In summary, while the way presidentialism has been implemented in Brazil could indeed be a destabilizing factor, it needs to be viewed alongside other elements. After all, not every society's culture and traditions align with parliamentary or semi-presidential systems, and even a well-tuned presidential system can foster more conciliatory politics and enduring democracy. However, to ensure a robust and lasting democracy, a well-designed institutional arrangement isn't enough on its own. The state must have the basic capability to deliver public goods, and society needs a well-established democratic culture—something that Brazil, unfortunately, seems to lack.


References

CHEIBUB, J. A.; LIMONGI, F. Democratic Institutions and Regime Survival: Parliamentary and Presidential Democracies Reconsidered. Annual Review of Political Science – ANNU REV POLIT SCI, v. 5, 1 jun. 2002.

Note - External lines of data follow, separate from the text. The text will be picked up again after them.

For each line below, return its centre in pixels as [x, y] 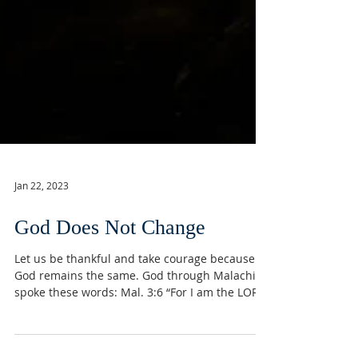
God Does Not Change [110, 299]
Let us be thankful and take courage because [135, 330]
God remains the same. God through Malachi [135, 347]
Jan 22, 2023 [42, 257]
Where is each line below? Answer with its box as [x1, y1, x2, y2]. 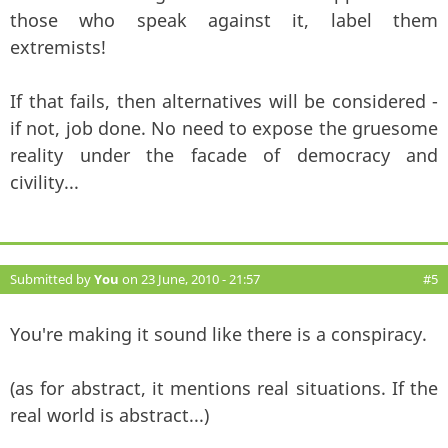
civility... [10, 169, 79, 194]
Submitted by [10, 269, 94, 288]
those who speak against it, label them [10, 7, 438, 32]
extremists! [10, 34, 106, 59]
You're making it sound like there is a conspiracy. [10, 321, 427, 346]
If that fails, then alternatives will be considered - [10, 88, 438, 113]
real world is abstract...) [10, 402, 209, 427]
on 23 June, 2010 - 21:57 [119, 269, 260, 288]

ELGIE, R. From Linz to Tsebelis: Three waves of presidential/parliamentary studies? Democratization, 12 (1). pp. 106-122. ISSN 1351-0347, v. 12, 1 fev. 2005.

HOROWITZ, D. L. Comparing Democratic Systems. Journal of Democracy, v. 1, n. 4, p. 73–79, 1990.

LIJPHART, A. Constitutional design for divided democracies. Journal of Democracy, p. 96–109, 2004.

LINZ, J. The perils of presidentialism. Journal of Democracy, p. 50–69, 1990.

MAINWARING, S. Presidentialism in Latin America. Latin American Research Review, v. 25, n. 1, p. 157–179, 1990.

MAINWARING, S.; SHUGART, M. S. Juan Linz, Presidentialism, and Democracy: A Critical Appraisal. Comparative Politics, v. 29, n. 4, p. 449, jul. 1997.

SEDELIUS, T.; LINDE, J. Unravelling semi-presidentialism: democracy and government performance in four distinct regime types. Democratization, v. 25, n. 1, p. 136–157, 2 jan. 2018.

VALENZUELA, A. Latin American Presidencies Interrupted. Journal of Democracy, v. 15, p. 5–19, 1 out. 2004.